= Task to carry out =
Please report the number of lines in the entries below that contain "SIGs", with nothing added.

= Entries provided =

=== Section Start ===

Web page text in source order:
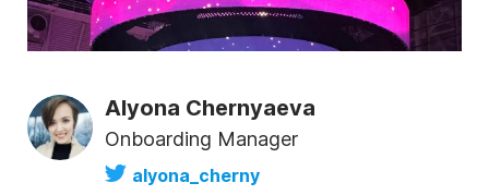
Alyona Chernyaeva
Onboarding Manager
alyona_cherny
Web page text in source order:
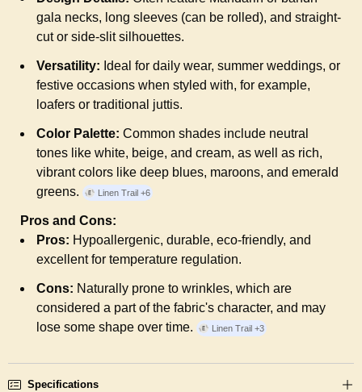
gala necks, long sleeves (can be rolled), and straight-
cut or side-slit silhouettes.
Versatility: Ideal for daily wear, summer weddings, or
festive occasions when styled with, for example,
loafers or traditional juttis.
Color Palette: Common shades include neutral
tones like white, beige, and cream, as well as rich,
vibrant colors like deep blues, maroons, and emerald
greens.
Linen Trail +6
Pros and Cons:
Pros: Hypoallergenic, durable, eco-friendly, and
excellent for temperature regulation.
Cons: Naturally prone to wrinkles, which are
considered a part of the fabric's character, and may
lose some shape over time.
Linen Trail +3
Specifications
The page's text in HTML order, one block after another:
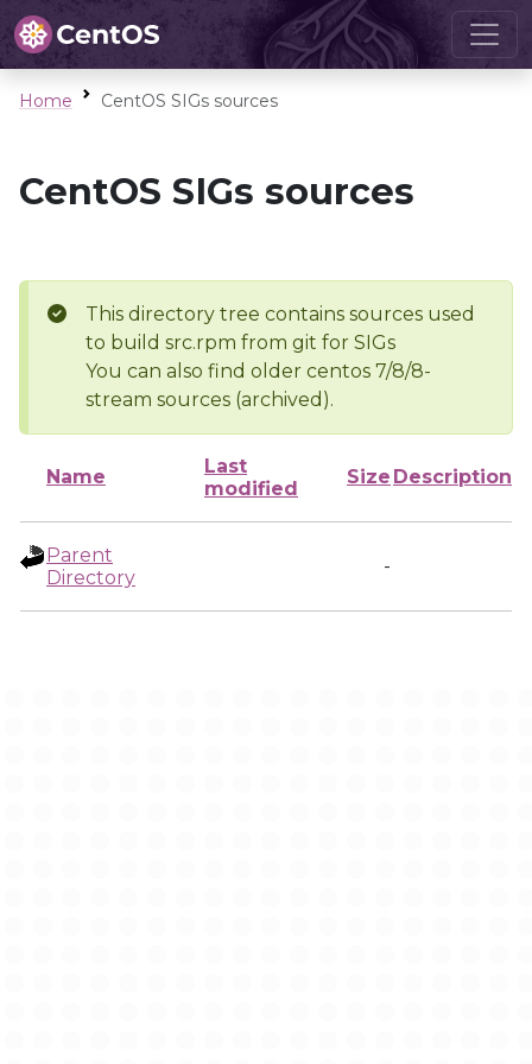
Home CentOS SIGs sources
CentOS SIGs sources
This directory tree contains sources used
to build src.rpm from git for SIGs
You can also find older centos 7/8/8-
stream sources (archived).
Name
Last
modified
Size Description
Parent
Directory
-

=== Section End ===

= Answer to this problem =
3